The Reds pulled out their lotto-ticket Friday night and scratched away the ticket's dull gray covering. The found a hit, an RBI and a run and two hits given up in 2/3 rds of an inning.

Overall, the Nats' lost their dollar and the Reds won back fifty cents. Not much of a return on an eight-player trade.

From Washington's perspective, Austin Kearns and Felipe Lopez looked tired, uncomfortable and bewildered -- perhaps even a bit upset. They had less than 24 hours to report to Pittsburgh and put on a Nationals' uniform. They looked as if they were unready to play baseball. Although Felipe Lopez said he wasn't surprised by the trade (it's a business .... blah blah), Austin Kearns was devastated. He and fellow outfielder Adam Dunn had been roomates since their early days in the Reds' organization and are the best of friends. Compound that with the fact that the players were traded from a team with both their new owner and new stadium in place as well as an excellent chance to win the wild-card, and it's understandable why neither player seems particularly interested in becoming part of the body-politic that is Washington D.C.

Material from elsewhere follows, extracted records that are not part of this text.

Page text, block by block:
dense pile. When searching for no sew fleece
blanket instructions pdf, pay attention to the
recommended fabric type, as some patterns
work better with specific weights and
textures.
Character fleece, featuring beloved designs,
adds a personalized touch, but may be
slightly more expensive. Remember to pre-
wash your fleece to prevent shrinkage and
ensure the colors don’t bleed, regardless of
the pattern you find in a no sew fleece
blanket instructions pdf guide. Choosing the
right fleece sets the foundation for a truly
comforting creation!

Royce Clayton, Billy Bray and Gary Majewski, on the other hand, are elated to be leaving Washington for the pennant race in Cincinnati. The players boarded a "puddle jumper" for the trip to Cincinnati, arriving shortly before the team took the field at the Great America Ballpark. Clayton said he was "delighted" about the trade. "A big part of the reason I'm still playing is chasing that dream of playing in the World Series," Clayton said. "Hopefully, I'll be that piece that fits into this puzzle that has already been built here and help win a championship." I'm happy for the three of them. They gave the Nationals their very best.

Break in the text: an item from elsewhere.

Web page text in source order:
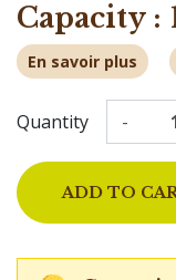
Capacity :
En savoir plus
Quantity -
ADD TO

The more I think about the trade, the more I am of the opinion that, while the Nationals certainly got more talent than it gave up, it wasn't a "steal" for Washington. A steal is when one team is inherently better than the other after the trade. Certainly, the Nationals are much better than they were, but so are the Reds. Unlike Washington, Cincinnati has a fairly deep minor league system and can replace Kearns with enough quality that his bat won't be missed. Having watched Felipe Lopez play one game, it's obvious that Royce Clayton was just as capable of going 0-4 with an error. Sure, Clayton doesn't have Lopez' range but he is more sure-handed with his throws and will give up fewers unearned runs that will Lopez. With a stronger bullpen (especially with the addition of Seattle's Eddie Guardado), Cincinnati is a stronger team than it was 48 hours ago.

And so are the Nationals. Ergo, the trade was good for both teams, and not a steal for the Nationals as it was initially described.

Short term, the troika of Majewski, Bray and Clayton are much happier than are Kearns and Lopez. Long term, however, the newest Nationals will be the happiest. Because of Cincinnati's mid-market status, they will always have payroll and player retention problems to deal with. If Stan Kasten and Jim Bowden "do it right," the Nationals will have more money, meaning more chances for success in October.